We have here shown two ideas, the first one is presented in section 2 and explain how to decide at step $n-1$ if is convenient to compute $n$ , the second one provide a technique to compute the optimal stopping time for the CG method. Those idea are just an interesting exercise on the optimal stopping time and a probabilistic approach to the arrest criteria for numerical linear algebra. This because to compute the density $u_{n}^{N}$ and $u_{n,\vec{\mu}}^{_N}$ we need to have $\vec{p_n}$ and $\alpha_n$ that are the most complex operation in the CG method, $\mathcal{O}(N^2)$ .

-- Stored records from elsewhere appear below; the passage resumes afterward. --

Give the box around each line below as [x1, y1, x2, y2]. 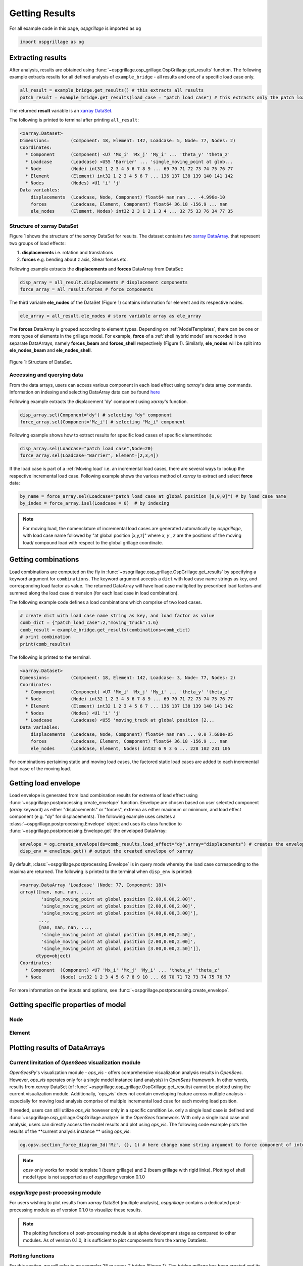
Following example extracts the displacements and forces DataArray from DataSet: [9, 266, 184, 272]
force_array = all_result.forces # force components [20, 287, 154, 292]
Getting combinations [9, 555, 79, 564]
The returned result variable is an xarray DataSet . [9, 107, 113, 113]
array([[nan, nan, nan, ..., [20, 889, 92, 895]
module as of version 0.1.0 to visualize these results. [33, 1207, 142, 1213]
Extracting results [9, 53, 67, 62]
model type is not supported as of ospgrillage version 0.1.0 [23, 1174, 145, 1180]
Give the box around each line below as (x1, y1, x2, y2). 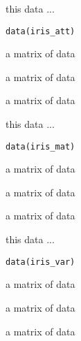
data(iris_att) (6, 26, 75, 36)
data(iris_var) (6, 256, 75, 267)
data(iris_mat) (6, 141, 75, 152)
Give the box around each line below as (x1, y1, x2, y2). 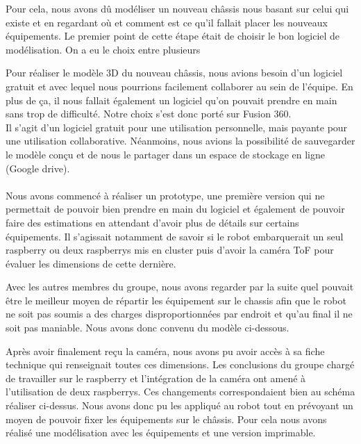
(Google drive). (6, 161, 70, 175)
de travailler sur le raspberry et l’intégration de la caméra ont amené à (6, 370, 306, 385)
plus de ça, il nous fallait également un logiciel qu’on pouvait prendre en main (6, 92, 337, 107)
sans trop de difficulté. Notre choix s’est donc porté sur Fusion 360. (6, 106, 292, 121)
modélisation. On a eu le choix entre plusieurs (6, 42, 201, 56)
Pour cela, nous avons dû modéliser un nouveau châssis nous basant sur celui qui (6, 1, 349, 15)
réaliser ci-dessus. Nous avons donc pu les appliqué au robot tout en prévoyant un (6, 398, 353, 413)
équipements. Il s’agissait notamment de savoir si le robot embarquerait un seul (6, 229, 344, 243)

An interesting approach to make the second idea computationally worth while would be the one of using a low-rank approximation of order $M<<N$ . In this way the complexity to compute the approximation of $\vec{p_n}$ and $\alpha_n$ is only $\mathcal{O}(MN)$ .

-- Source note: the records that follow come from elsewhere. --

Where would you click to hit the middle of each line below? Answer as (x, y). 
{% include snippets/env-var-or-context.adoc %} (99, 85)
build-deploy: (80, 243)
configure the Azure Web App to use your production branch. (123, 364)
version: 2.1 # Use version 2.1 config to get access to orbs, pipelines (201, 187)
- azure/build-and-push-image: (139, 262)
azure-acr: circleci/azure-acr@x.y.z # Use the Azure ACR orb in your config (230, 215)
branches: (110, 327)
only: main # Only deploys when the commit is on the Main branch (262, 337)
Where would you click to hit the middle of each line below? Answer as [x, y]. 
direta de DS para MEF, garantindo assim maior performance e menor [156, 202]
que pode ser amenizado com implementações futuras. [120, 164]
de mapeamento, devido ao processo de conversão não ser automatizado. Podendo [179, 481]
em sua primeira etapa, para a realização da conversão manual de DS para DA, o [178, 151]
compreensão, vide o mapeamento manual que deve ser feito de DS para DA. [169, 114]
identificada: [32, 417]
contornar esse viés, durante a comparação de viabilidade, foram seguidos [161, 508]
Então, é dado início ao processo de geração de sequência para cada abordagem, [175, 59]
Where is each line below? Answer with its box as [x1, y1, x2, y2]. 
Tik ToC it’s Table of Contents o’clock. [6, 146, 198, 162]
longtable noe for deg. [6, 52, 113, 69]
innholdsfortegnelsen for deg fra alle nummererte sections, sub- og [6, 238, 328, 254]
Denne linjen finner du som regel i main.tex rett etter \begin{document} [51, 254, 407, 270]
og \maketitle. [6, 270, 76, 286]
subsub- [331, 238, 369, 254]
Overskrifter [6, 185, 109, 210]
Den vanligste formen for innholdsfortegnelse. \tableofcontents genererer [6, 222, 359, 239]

Last but not least is important to mention that if we would like to implement the afore mentioned ideas we could use a Monte Carlo integration technique to evaluate the integrals in equation $(D3)$ and $(OP 1,2)$ and a multi dimensional root-finding algorithm to find compute $D$ .
Interesting aspect that are worth investing are how to build the best possible low-rank approximation and if theory such as the one of generalized Toepliz sequences can give us useful information to build our density function in a more efficient way.